Tag Archives: sip

Securing the Google SIP Stack

A while ago I mentioned I use Android-10 with the built in SIP stack and that the Google stack was pretty buggy and I had to fix it simply to get it to function without disconnecting all the time. Since then I’ve upported my fixes to Android-11 (the jejb-11 branch in the repositories) by using LineageOS-19.1. However, another major deficiency in the Google SIP stack is its complete lack of security: both the SIP signalling and the media streams are all unencrypted meaning they can be intercepted and tapped by pretty much anyone in the network path running tcpdump. Why this is so, particularly for a company that keeps touting its security credentials is anyone’s guess. I personally suspect they added SIP in Android-4 with a view to basing Google Voice on it, decided later that proprietary VoIP protocols was the way to go but got stuck with people actually using the SIP stack for other calling services so they couldn’t rip it out and instead simply neglected it hoping it would die quietly due to lack of features and updates.
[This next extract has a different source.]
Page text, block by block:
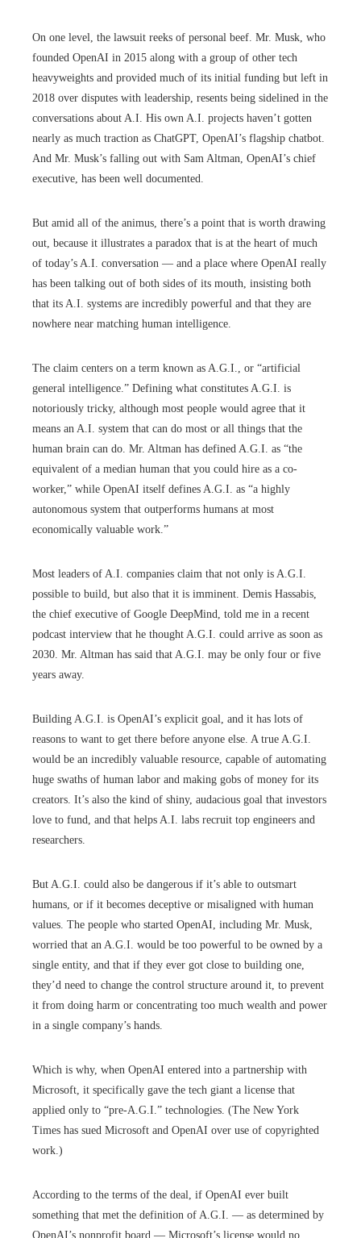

This blog post is a guide to how I took the fully unsecured Google SIP stack and added security to it. It also gives a brief overview of some of the security protocols you need to understand to get secure VoIP working.

What is SIP

What I’m calling SIP (but really a VoIP system using SIP) is a protocol consisting of several pieces. SIP (Session Initiation Protocol), RFC 3261, is really only one piece: it is the “signalling” layer meaning that call initiation, response and parameters are all communicated this way. However, simple SIP isn’t enough for a complete VoIP stack; once a call moves to in progress, there must be an agreement on where the media streams are and how they’re encoded. This piece is called a SDP (Session Description Protocol) agreement and is usually negotiated in the body of the SIP INVITE and response messages and finally once agreement is reached, the actual media stream for call audio goes over a different protocol called RTP (Real-time Transport Protocol).

How Google did SIP

The trick to adding protocols fast is to take them from someone else (if you’re open source, this is encouraged) so google actually chose the NIST-SIP java stack (which later became the JAIN-SIP stack) as the basis for SIP in android. However, that only covered signalling and they had to plumb it in to the android Phone model. One essential glue piece is frameworks/opt/net/voip which supplies the SDP negotiating layer and interfaces the network codec to the phone audio. This isn’t quite enough because the telephony service and the Dialer also need to be involved to do the account setup and call routing. It always interested me that SIP was essentially special cased inside these services and apps instead of being a plug in, but that’s due to the fact that some of the classes that need extending to add phone protocols are internal only; presumably so only manufacturers can add phone features.

Securing SIP

This is pretty easy following the time honoured path of sending messages over TLS instead of in the clear simply by using a TLS wrappering technique of secure sockets and, indeed, this is how RFC 3261 says to do it. However, even this minor re-engineering proved unnecessary because the nist-sip stack was already TLS capable, it simply wasn’t allowed to be activated that way by the configuration options Google presented. A simple 10 line patch in a couple of repositories (external/nist_sip, packages/services/Telephony and frameworks/opt/net/voip) fixed this and the SIP stack messaging was secured leaving only the voice stream insecure.

SDP

As I said above, the google frameworks/opt/net/voip does all the SDP negotiation. This isn’t actually part of SIP. The SDP negotiation is conducted over SIP messages (which means it’s secured thanks to the above) but how this should be done isn’t part of the SIP RFC. Instead SDP has its own RFC 4566 which is what the class follows (mainly for codec and port negotiation). You’d think that if it’s already secured by SIP, there’s no additional problem, but, unfortunately, using SRTP as the audio stream requires the exchange of additional security parameters which added to SDP by RFC 4568. To incorporate this into the Google SIP stack, it has to be integrated into the voip class. The essential additions in this RFC are a separate media description protocol (RTP/SAVP) for the secure stream and the addition of a set of tagged a=crypto: lines for key negotiation.

As will be a common theme: not all of RFC 4568 has to be implemented to get a secure RTP stream. It goes into great detail about key lifetime and master key indexes, neither of which are used by the asterisk SIP stack (which is the one my phone communicates with) so they’re not implemented. Briefly, it is best practice in TLS to rekey the transport periodically, so part of key negotiation should be key lifetime (actually, this isn’t as important to SRTP as it is to TLS, see below, which is why asterisk ignores it) and the people writing the spec thought it would be great to have a set of keys to choose from instead of just a single one (The Master Key Identifier) but realistically that simply adds a load of complexity for not much security benefit and, again, is ignored by asterisk which uses a single key.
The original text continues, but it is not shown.